Photographing Lightning

Lightning strikes over Tampines in Singapore.

It was a dark and stormy night. Frequent bolts of lightning lit up the night sky followed by the rumble of thunder. I never really captured lightning with my camera so I decided to give it a try and quickly set up my camera on the tripod and pointed it out of the window.

The trick about shooting lightning is not to wait for a bolt and then release the shutter. That would be a guaranteed miss unless you have superhero-type reflexes. Of course, there are commercially-available lightning triggers available which triggers your camera shutter on a flash of lightning but at > US$300, they are quite expensive.

It is kind of hard to predict when the lightning will strike, so the best way is to take lots of shots. Since it’s at night, it’ll require a longish exposure which should increase the chance of capturing it. But I didn’t really want to stand by the camera and take many shots, so following this article on Petapixel, I used the camera’s intervalometer to do the job for me.

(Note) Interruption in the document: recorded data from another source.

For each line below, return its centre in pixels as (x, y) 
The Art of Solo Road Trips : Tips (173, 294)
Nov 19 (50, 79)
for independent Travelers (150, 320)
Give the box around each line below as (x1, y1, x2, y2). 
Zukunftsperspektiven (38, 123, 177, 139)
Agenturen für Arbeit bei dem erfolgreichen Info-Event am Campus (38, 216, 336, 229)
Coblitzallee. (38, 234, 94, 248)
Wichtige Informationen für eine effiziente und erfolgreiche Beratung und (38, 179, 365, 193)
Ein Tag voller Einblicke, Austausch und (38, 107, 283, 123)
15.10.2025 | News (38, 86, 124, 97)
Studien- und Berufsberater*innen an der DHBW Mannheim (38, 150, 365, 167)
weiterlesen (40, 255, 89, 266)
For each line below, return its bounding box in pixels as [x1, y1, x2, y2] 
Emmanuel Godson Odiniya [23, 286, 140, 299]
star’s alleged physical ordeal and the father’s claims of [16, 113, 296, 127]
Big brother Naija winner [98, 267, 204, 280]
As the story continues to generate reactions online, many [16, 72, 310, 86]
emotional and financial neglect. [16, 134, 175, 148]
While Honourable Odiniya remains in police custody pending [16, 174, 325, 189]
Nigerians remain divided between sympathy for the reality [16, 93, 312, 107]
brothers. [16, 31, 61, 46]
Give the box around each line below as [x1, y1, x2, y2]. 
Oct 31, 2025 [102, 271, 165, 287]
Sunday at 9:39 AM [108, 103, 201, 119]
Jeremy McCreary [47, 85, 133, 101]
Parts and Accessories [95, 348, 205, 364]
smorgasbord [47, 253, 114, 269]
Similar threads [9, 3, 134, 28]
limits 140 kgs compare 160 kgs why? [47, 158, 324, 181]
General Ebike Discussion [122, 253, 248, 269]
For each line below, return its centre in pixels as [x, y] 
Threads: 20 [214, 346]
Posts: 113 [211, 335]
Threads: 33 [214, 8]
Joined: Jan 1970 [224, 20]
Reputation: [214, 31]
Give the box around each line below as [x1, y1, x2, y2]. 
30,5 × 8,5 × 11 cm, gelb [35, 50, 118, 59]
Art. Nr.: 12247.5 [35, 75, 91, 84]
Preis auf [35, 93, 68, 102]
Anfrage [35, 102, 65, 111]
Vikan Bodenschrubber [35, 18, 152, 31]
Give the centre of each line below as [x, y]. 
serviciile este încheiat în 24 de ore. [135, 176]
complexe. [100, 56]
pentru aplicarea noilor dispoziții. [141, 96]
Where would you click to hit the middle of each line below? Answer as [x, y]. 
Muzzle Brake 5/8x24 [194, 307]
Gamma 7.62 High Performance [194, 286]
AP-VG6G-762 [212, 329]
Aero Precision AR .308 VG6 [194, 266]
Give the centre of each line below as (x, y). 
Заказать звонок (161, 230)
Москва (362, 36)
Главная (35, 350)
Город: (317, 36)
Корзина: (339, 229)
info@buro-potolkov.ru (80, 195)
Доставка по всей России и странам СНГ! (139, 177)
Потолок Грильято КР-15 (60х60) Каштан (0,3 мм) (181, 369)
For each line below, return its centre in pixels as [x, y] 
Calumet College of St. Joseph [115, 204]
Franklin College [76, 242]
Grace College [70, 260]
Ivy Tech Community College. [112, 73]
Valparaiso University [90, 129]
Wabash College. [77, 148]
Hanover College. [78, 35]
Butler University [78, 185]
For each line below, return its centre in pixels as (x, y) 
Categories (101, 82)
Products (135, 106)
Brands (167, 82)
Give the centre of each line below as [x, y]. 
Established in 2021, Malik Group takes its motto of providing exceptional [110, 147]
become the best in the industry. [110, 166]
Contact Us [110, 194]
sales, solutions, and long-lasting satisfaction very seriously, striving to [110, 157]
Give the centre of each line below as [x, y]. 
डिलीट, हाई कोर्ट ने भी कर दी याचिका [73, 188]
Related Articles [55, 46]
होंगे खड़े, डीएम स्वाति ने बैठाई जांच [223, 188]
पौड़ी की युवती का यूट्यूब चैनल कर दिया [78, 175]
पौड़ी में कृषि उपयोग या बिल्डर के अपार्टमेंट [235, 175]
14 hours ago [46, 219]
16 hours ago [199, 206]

Instead of the 20-30s which the author recommended as a starting point, I decided to go with 10s @ f/11, ISO 100 as I didn’t want the foreground to be overexposed. I then set the camera to take a shot every 10s and left it to do its thing.

About 1 hour, 15 minutes later, I ended up with 226 shots. Reverse-scrolling through the shots initially made me disappointed as all I had was a black skies. Eventually I saw the lightning strikes captured in the images and grinned with joy. However, out of 226 shots, only about 6 had the lightning strike, and only 3 captured it nicely. The following and the opening photo are the successful ones.

Lightning strike at Tampines
Lightning strike over Tampines

Just for fun, I also tried compositing the three images into one. Pity the bolts of lightning are more or less at the same location. It’d have been much nicer if they are more spread out.

3-shot composite of the lightning strikes over at Tampines.